The calibration of complex computer codes using uncertainty quantification (UQ) methods is a rich area of statistical methodological development. When applying these techniques to simulators with spatial output, it is now standard to use principal component decomposition to reduce the dimensions of the outputs in order to allow Gaussian process emulators to predict the output for calibration. We introduce the “terminal case,” in which the model cannot reproduce observations to within model discrepancy, and for which standard calibration methods in UQ fail to give sensible results. We show that even when there is no such issue with the model, the standard decomposition on the outputs can and usually does lead to a terminal case analysis. We present a simple test to allow a practitioner to establish whether their experiment will result in a terminal case analysis, and a methodology for defining calibration-optimal bases that avoid this whenever it is not inevitable. We present the optimal rotation algorithm for doing this, and demonstrate its efficacy for an idealized example for which the usual principal component methods fail.
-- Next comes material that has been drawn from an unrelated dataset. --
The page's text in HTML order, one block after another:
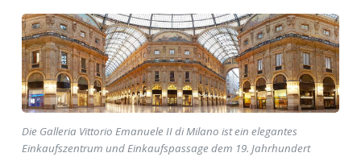
Die Galleria Vittorio Emanuele II di Milano ist ein elegantes
Einkaufszentrum und Einkaufspassage dem 19. Jahrhundert

We apply these ideas to the CanAM4 model to demonstrate the terminal case issue arising for climate models. We discuss climate model tuning and the estimation of model discrepancy within this context, and show how the optimal rotation algorithm can be used in developing practical climate model tuning tools. Supplementary materials for this article are available online.

利用不确定性量化（uncertainty quantification, UQ）方法开展复杂计算机代码的校准研究，是统计方法论发展的一个活跃领域。当将此类技术应用于带有空间输出的模拟器时，当前的标准流程是采用主成分分解（principal component decomposition）对输出维度进行降维，以便高斯过程模拟器（Gaussian process emulators）能够为校准任务预测输出结果。我们提出了“终端情形（terminal case）”这一概念：当模型无法在模型偏差范围内复现观测值时，常规的UQ校准方法无法得到合理的结果。我们证明，即便模型不存在上述问题，对输出进行的标准主成分分解也可能且通常会触发终端情形分析。我们提出了一项简易测试，可帮助研究人员判断其开展的实验是否会出现终端情形；同时给出了一套用于定义校准最优基的方法论，在非不可避免的情况下可规避该问题。我们提出了用于实现该目标的最优旋转算法（optimal rotation algorithm），并通过一个理想示例验证了其有效性——该示例中常规主成分方法会失效。我们将这些思路应用于CanAM4模型，以展示气候模型中存在的终端情形问题。我们讨论了气候模型调优以及该背景下的模型偏差估计，并阐明了最优旋转算法如何可用于开发实用的气候模型调优工具。本文的补充材料可在线获取。